Work to be completed> Each line of the data should be transcribed exactly as given.

Extracted material>

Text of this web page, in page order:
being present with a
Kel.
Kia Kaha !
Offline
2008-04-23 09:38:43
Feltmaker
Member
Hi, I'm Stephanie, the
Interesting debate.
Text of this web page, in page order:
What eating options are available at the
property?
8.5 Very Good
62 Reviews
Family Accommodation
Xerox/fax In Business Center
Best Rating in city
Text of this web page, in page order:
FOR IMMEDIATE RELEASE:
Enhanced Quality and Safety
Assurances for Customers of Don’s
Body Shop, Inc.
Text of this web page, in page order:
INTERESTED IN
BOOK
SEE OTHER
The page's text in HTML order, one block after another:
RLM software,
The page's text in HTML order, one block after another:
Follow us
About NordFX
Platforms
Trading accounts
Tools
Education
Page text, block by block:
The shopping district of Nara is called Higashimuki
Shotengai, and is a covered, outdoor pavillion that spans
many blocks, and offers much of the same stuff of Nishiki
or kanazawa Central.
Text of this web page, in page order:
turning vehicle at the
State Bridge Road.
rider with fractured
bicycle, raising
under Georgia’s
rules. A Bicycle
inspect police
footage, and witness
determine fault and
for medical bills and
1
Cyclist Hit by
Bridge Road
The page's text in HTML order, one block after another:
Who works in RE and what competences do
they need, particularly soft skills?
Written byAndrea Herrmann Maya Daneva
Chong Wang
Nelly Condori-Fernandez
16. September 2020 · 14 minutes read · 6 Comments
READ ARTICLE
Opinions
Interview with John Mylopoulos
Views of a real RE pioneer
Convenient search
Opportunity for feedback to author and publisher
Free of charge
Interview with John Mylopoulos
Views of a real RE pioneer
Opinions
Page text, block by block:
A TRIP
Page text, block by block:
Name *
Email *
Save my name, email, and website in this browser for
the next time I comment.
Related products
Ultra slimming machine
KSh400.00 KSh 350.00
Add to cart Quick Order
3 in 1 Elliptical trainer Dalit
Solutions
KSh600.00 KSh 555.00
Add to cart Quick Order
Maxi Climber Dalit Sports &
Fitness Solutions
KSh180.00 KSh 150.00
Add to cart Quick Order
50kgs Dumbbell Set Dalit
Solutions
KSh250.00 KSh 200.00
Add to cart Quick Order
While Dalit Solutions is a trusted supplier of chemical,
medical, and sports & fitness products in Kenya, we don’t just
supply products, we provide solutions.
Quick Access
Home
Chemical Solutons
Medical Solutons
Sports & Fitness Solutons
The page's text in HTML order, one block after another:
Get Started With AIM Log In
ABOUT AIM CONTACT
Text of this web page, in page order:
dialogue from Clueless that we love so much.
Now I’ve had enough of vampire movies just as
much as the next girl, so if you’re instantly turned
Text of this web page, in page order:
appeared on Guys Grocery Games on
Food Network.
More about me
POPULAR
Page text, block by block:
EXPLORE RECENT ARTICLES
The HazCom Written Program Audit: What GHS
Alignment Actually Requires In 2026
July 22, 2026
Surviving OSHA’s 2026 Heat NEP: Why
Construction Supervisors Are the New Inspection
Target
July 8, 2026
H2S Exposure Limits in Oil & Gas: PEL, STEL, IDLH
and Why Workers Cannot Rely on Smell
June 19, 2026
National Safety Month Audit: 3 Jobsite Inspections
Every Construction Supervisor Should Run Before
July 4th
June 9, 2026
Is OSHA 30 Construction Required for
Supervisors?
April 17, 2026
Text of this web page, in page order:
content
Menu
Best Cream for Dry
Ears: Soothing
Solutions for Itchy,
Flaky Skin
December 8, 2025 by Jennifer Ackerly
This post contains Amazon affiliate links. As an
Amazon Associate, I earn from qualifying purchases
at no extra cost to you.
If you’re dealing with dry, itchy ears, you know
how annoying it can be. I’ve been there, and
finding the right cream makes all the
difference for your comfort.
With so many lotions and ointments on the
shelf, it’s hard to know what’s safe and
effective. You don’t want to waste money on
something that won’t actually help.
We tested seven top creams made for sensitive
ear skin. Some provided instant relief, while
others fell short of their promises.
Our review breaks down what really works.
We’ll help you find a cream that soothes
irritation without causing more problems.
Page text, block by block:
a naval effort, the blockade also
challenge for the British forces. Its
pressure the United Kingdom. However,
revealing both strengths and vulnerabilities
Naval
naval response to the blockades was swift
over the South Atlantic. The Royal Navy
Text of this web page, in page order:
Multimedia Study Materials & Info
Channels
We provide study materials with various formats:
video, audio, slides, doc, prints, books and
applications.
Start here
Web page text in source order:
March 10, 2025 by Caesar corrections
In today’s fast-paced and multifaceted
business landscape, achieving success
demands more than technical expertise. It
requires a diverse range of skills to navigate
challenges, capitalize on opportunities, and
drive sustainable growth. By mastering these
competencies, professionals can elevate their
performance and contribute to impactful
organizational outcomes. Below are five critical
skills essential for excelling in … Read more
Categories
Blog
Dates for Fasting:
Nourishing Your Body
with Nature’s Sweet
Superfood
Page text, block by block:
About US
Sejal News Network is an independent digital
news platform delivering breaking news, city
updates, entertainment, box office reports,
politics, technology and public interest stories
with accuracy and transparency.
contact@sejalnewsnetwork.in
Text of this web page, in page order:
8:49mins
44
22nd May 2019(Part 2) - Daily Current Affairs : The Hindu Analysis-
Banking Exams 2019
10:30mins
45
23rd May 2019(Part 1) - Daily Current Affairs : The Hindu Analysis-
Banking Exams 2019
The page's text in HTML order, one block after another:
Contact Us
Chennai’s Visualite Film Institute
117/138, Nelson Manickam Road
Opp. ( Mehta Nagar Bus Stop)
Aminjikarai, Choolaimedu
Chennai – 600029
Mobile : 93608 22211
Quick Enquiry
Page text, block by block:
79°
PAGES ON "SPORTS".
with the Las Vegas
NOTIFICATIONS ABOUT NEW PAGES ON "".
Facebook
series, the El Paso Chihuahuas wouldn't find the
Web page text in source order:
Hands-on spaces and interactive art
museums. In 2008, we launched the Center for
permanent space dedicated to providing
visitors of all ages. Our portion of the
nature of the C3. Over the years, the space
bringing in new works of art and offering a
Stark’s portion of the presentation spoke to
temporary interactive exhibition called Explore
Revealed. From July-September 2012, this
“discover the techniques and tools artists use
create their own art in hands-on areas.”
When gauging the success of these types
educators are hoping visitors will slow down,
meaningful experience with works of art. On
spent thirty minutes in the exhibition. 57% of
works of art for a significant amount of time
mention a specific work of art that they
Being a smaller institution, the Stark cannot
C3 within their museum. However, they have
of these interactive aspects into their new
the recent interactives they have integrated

Answer below>
Text of this web page, in page order:
being present with a
Kel.
Kia Kaha !
Offline
2008-04-23 09:38:43
Feltmaker
Member
Hi, I'm Stephanie, the
Interesting debate.
Text of this web page, in page order:
What eating options are available at the
property?
8.5 Very Good
62 Reviews
Family Accommodation
Xerox/fax In Business Center
Best Rating in city
Text of this web page, in page order:
FOR IMMEDIATE RELEASE:
Enhanced Quality and Safety
Assurances for Customers of Don’s
Body Shop, Inc.
Text of this web page, in page order:
INTERESTED IN
BOOK
SEE OTHER
The page's text in HTML order, one block after another:
RLM software,
The page's text in HTML order, one block after another:
Follow us
About NordFX
Platforms
Trading accounts
Tools
Education
Page text, block by block:
The shopping district of Nara is called Higashimuki
Shotengai, and is a covered, outdoor pavillion that spans
many blocks, and offers much of the same stuff of Nishiki
or kanazawa Central.
Text of this web page, in page order:
turning vehicle at the
State Bridge Road.
rider with fractured
bicycle, raising
under Georgia’s
rules. A Bicycle
inspect police
footage, and witness
determine fault and
for medical bills and
1
Cyclist Hit by
Bridge Road
The page's text in HTML order, one block after another:
Who works in RE and what competences do
they need, particularly soft skills?
Written byAndrea Herrmann Maya Daneva
Chong Wang
Nelly Condori-Fernandez
16. September 2020 · 14 minutes read · 6 Comments
READ ARTICLE
Opinions
Interview with John Mylopoulos
Views of a real RE pioneer
Convenient search
Opportunity for feedback to author and publisher
Free of charge
Interview with John Mylopoulos
Views of a real RE pioneer
Opinions
Page text, block by block:
A TRIP
Page text, block by block:
Name *
Email *
Save my name, email, and website in this browser for
the next time I comment.
Related products
Ultra slimming machine
KSh400.00 KSh 350.00
Add to cart Quick Order
3 in 1 Elliptical trainer Dalit
Solutions
KSh600.00 KSh 555.00
Add to cart Quick Order
Maxi Climber Dalit Sports &
Fitness Solutions
KSh180.00 KSh 150.00
Add to cart Quick Order
50kgs Dumbbell Set Dalit
Solutions
KSh250.00 KSh 200.00
Add to cart Quick Order
While Dalit Solutions is a trusted supplier of chemical,
medical, and sports & fitness products in Kenya, we don’t just
supply products, we provide solutions.
Quick Access
Home
Chemical Solutons
Medical Solutons
Sports & Fitness Solutons
The page's text in HTML order, one block after another:
Get Started With AIM Log In
ABOUT AIM CONTACT
Text of this web page, in page order:
dialogue from Clueless that we love so much.
Now I’ve had enough of vampire movies just as
much as the next girl, so if you’re instantly turned
Text of this web page, in page order:
appeared on Guys Grocery Games on
Food Network.
More about me
POPULAR
Page text, block by block:
EXPLORE RECENT ARTICLES
The HazCom Written Program Audit: What GHS
Alignment Actually Requires In 2026
July 22, 2026
Surviving OSHA’s 2026 Heat NEP: Why
Construction Supervisors Are the New Inspection
Target
July 8, 2026
H2S Exposure Limits in Oil & Gas: PEL, STEL, IDLH
and Why Workers Cannot Rely on Smell
June 19, 2026
National Safety Month Audit: 3 Jobsite Inspections
Every Construction Supervisor Should Run Before
July 4th
June 9, 2026
Is OSHA 30 Construction Required for
Supervisors?
April 17, 2026
Text of this web page, in page order:
content
Menu
Best Cream for Dry
Ears: Soothing
Solutions for Itchy,
Flaky Skin
December 8, 2025 by Jennifer Ackerly
This post contains Amazon affiliate links. As an
Amazon Associate, I earn from qualifying purchases
at no extra cost to you.
If you’re dealing with dry, itchy ears, you know
how annoying it can be. I’ve been there, and
finding the right cream makes all the
difference for your comfort.
With so many lotions and ointments on the
shelf, it’s hard to know what’s safe and
effective. You don’t want to waste money on
something that won’t actually help.
We tested seven top creams made for sensitive
ear skin. Some provided instant relief, while
others fell short of their promises.
Our review breaks down what really works.
We’ll help you find a cream that soothes
irritation without causing more problems.
Page text, block by block:
a naval effort, the blockade also
challenge for the British forces. Its
pressure the United Kingdom. However,
revealing both strengths and vulnerabilities
Naval
naval response to the blockades was swift
over the South Atlantic. The Royal Navy
Text of this web page, in page order:
Multimedia Study Materials & Info
Channels
We provide study materials with various formats:
video, audio, slides, doc, prints, books and
applications.
Start here
Web page text in source order:
March 10, 2025 by Caesar corrections
In today’s fast-paced and multifaceted
business landscape, achieving success
demands more than technical expertise. It
requires a diverse range of skills to navigate
challenges, capitalize on opportunities, and
drive sustainable growth. By mastering these
competencies, professionals can elevate their
performance and contribute to impactful
organizational outcomes. Below are five critical
skills essential for excelling in … Read more
Categories
Blog
Dates for Fasting:
Nourishing Your Body
with Nature’s Sweet
Superfood
Page text, block by block:
About US
Sejal News Network is an independent digital
news platform delivering breaking news, city
updates, entertainment, box office reports,
politics, technology and public interest stories
with accuracy and transparency.
contact@sejalnewsnetwork.in
Text of this web page, in page order:
8:49mins
44
22nd May 2019(Part 2) - Daily Current Affairs : The Hindu Analysis-
Banking Exams 2019
10:30mins
45
23rd May 2019(Part 1) - Daily Current Affairs : The Hindu Analysis-
Banking Exams 2019
The page's text in HTML order, one block after another:
Contact Us
Chennai’s Visualite Film Institute
117/138, Nelson Manickam Road
Opp. ( Mehta Nagar Bus Stop)
Aminjikarai, Choolaimedu
Chennai – 600029
Mobile : 93608 22211
Quick Enquiry
Page text, block by block:
79°
PAGES ON "SPORTS".
with the Las Vegas
NOTIFICATIONS ABOUT NEW PAGES ON "".
Facebook
series, the El Paso Chihuahuas wouldn't find the
Web page text in source order:
Hands-on spaces and interactive art
museums. In 2008, we launched the Center for
permanent space dedicated to providing
visitors of all ages. Our portion of the
nature of the C3. Over the years, the space
bringing in new works of art and offering a
Stark’s portion of the presentation spoke to
temporary interactive exhibition called Explore
Revealed. From July-September 2012, this
“discover the techniques and tools artists use
create their own art in hands-on areas.”
When gauging the success of these types
educators are hoping visitors will slow down,
meaningful experience with works of art. On
spent thirty minutes in the exhibition. 57% of
works of art for a significant amount of time
mention a specific work of art that they
Being a smaller institution, the Stark cannot
C3 within their museum. However, they have
of these interactive aspects into their new
the recent interactives they have integrated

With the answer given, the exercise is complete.